In an ideal world, we would see you and your loved ones on one of our culinary walks (you can also purchase gift vouchers for our walks). If you’d rather explore on your own, you can purchase our recently updated guidebooks for Athens and Barcelona, or buy the updated iPhone app for those cities. You can also peruse our shop to see items we have produced ourselves – our “Usta All-Stars” cards or Istanbul bazaar bag, for example – and others that we just really enjoy using or giving as gifts.
Now, without further ado, CB’s 2018 gift guide:
Tangerine Peel Spoon Sweet
Since the 17th century, the Kampos valley on the island of Chios has been carpeted with citrus trees, the most famous of which is almost certainly the local mandarin.
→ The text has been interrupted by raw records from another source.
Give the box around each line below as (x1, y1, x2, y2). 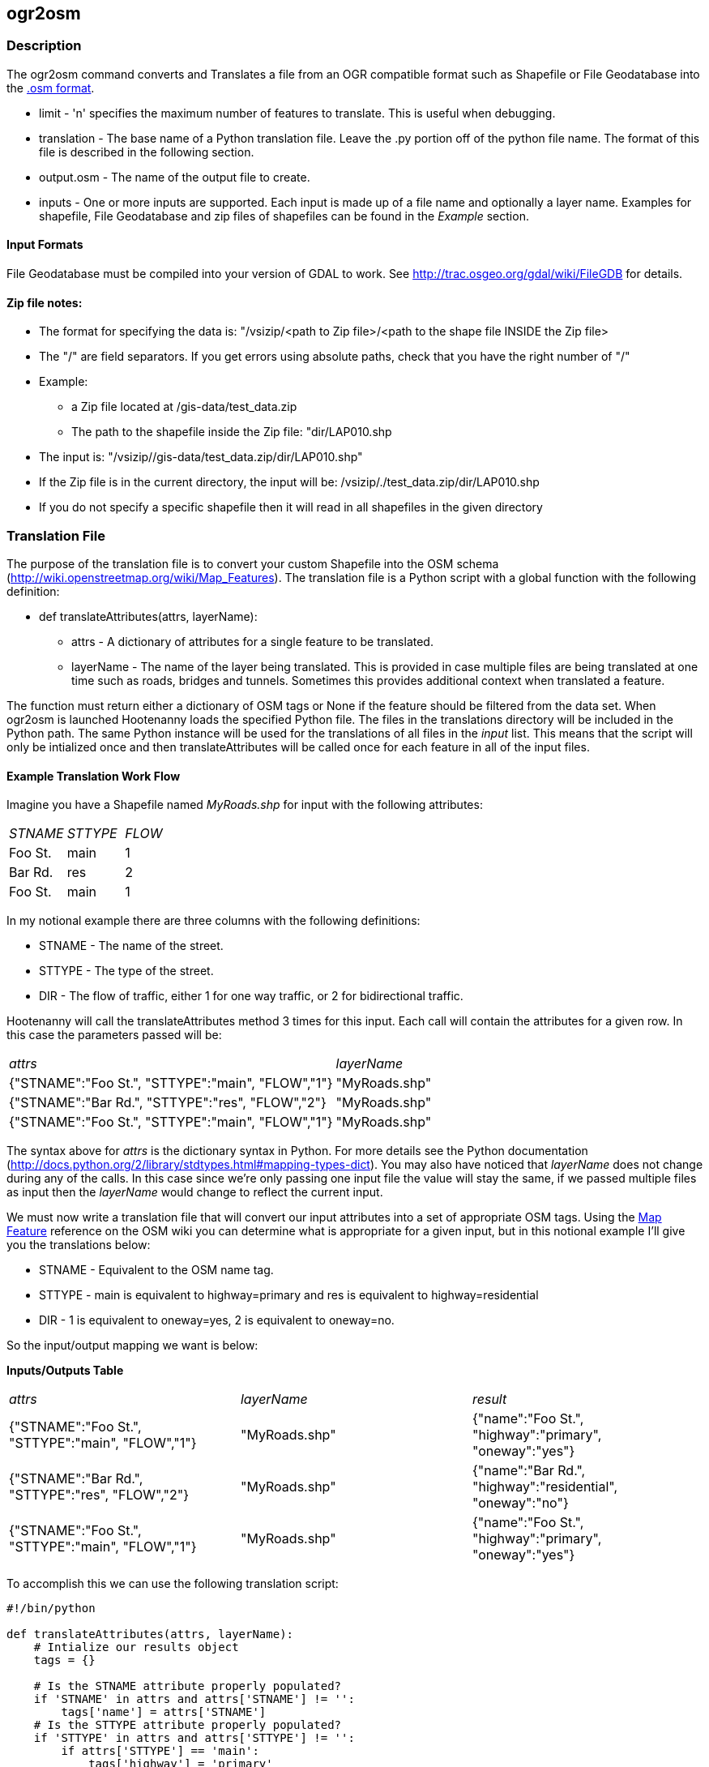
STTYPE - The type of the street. (39, 964, 214, 978)
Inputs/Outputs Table (6, 1363, 124, 1378)
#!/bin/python (6, 1602, 96, 1615)
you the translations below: (6, 1238, 151, 1252)
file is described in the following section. (39, 144, 254, 159)
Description (6, 37, 82, 54)
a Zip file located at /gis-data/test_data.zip (71, 400, 297, 414)
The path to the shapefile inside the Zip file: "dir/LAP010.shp (71, 425, 392, 439)
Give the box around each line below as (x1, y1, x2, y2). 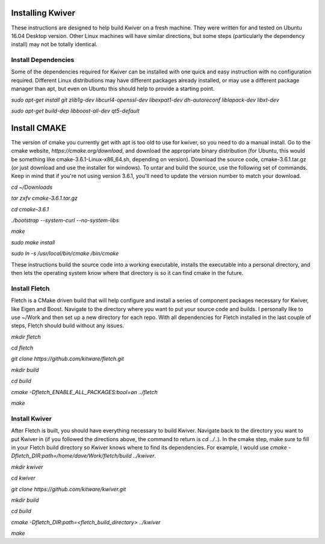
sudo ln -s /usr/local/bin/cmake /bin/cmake (11, 250, 119, 257)
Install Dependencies (11, 56, 75, 64)
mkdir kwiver (11, 463, 43, 471)
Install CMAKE (11, 123, 66, 133)
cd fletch (11, 344, 33, 351)
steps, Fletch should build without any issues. (11, 322, 125, 329)
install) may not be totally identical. (11, 41, 97, 48)
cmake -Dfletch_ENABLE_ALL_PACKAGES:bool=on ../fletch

Uniquely aromatic (its zest has a delightful scent), easy to peel and very tasty, the fruit is unlike any other that I’ve encountered. Locals are proud of their product and use it often: in juices, marmalades, liqueurs, syrups and even in cooking, adding its zest to soups or sauces to enhance their flavor.
One of my favorite forms, though, is the spoon sweet, a type of traditional preserve that has long been linked with hospitality and welcoming in any proper Greek home, made with tangerine peels. I like to add this uniquely aromatic spoon sweet to my yogurt or ice cream, but you can also use it as a cheesecake topper or add it to a fancy cheese platter. Here in Greece, it’s sometimes even used as an ingredient in cocktails – let it inspire a new holiday mixed drink for your family and friends. Order here. – Carolina Doriti
Oakmeal Sampler Box
The South Aegean island of Kea is home to a vast oak forest, whose acorns are undergoing a felicitous revival as a staple of local economic – and even culinary – life. The Oakmeal Acorn Initiative is probably the most visible sign of this revival. Founded in 2015 and run by American and long-time resident of Greece Marcie Mayer, Oakmeal aims to develop acorns within the local cuisine and to develop food and other products from the indigenous oak trees.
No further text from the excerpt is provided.